If you combine this with a report that shows you how much of your downtime was incurred based on hardware failures and operational issues, you will have a report that helps you manage your system and drive necessary process change. You will also have data to support any incident of not meeting your nines goal. This is far more effective than simply reporting that your system was online for a percentage of time.

To take this example a little further, look at this not by region, but by functional component or workflow. Using the top n queries approach, you can create a list that shows which functional components are significant to your users. As part of an extended SLA, you might list My Order Status as requiring availability with a response time of 5 seconds. You would record the workflow description of this in terms of the front-end activity, for example, Click on Order Status My Orders. Then you would need to design a mechanism for verifying the response time, as shown in Table 15-5.

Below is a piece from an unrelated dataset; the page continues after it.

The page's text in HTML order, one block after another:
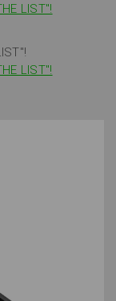
LIST"!
LIST"!

Table 15-5: Availability by Function
	Last 24 Hours	Last 7 Days	Last 30 Days
Function	My Order Status
SLA in Seconds	5
Description	Click on Orders My Orders
Number of Attempts	939	6860	38,347
Attempts Met SLA	583	4391	24,903
Max Duration	132.48	476.65	839.68
Avg Duration	4.23	4.17	3.99
Avg Duration (Met SLA)	1.51	1.40	1.42
Avg Duration (Not Met SLA)	8.69	9.08	8.76

Table 15-5 shows one way you could report on this information. To do this you could take a lightweight profiler that included the queries sent and their duration, and map the results to specific functionality. With some simple calculations, you have a valuable report. Remember the goal is to consider availability as how quickly the users were able to get to the data.